Relationship of Parties
We provide no express or implied warranties or representations regarding the referral program or referral fee payment arrangements, including, but not limited to, their functionality, fitness, merchantability, legality, non-infringement, or any implied warranties arising from a course of performance, dealing, or trade usage. Additionally, we do not guarantee uninterrupted or error-free operation of our site and shall not be held liable for any consequences resulting from interruptions or errors.

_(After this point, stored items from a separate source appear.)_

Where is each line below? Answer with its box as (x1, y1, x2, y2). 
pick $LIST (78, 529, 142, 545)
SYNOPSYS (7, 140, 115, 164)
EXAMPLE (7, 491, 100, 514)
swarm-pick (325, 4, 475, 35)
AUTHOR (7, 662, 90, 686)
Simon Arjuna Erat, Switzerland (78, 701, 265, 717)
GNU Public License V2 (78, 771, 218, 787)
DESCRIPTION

We shall not be liable for indirect, special, or consequential damages (including loss of revenue, profits, or data) arising from this Agreement or the referral program, even if we have been advised of the possibility of such damages. Furthermore, our aggregate liability arising from this Agreement and the Program shall not exceed the total referral fees paid or payable to you under this Agreement. Nothing in this Agreement shall confer any rights, remedies, or benefits upon any person or entity not party to this Agreement. Our obligations under this Agreement do not constitute personal obligations of our directors, officers, or shareholders. Any liability arising under this Agreement shall be solely satisfied from the referral fee generated and is limited to direct damages.
Independent Investigation
YOU ACKNOWLEDGE THAT YOU HAVE READ THIS AGREEMENT AND AGREE TO ALL ITS TERMS AND CONDITIONS. YOU UNDERSTAND THAT WE MAY, AT ANY TIME, DIRECTLY OR INDIRECTLY, SOLICIT CUSTOMER REFERRALS ON TERMS THAT MAY DIFFER FROM THOSE CONTAINED IN THIS AGREEMENT, OR OPERATE WEBSITES THAT ARE SIMILAR TO OR COMPETE WITH YOUR WEBSITE. YOU HAVE INDEPENDENTLY ASSESSED THE DESIRABILITY OF PARTICIPATING IN THIS REFERRAL PROGRAM AND ARE NOT RELYING ON ANY REPRESENTATION, GUARANTEE, OR STATEMENT OTHER THAN AS SET FORTH IN THIS AGREEMENT.
Acknowledgement
IN WITNESS WHEREOF, by reading the terms and conditions and acknowledging such in the Affiliate sign-up form, you agree to all the terms and conditions contained herein. Reel United reserves the right to withhold payment from any Affiliate that violates any of the terms and conditions contained herein.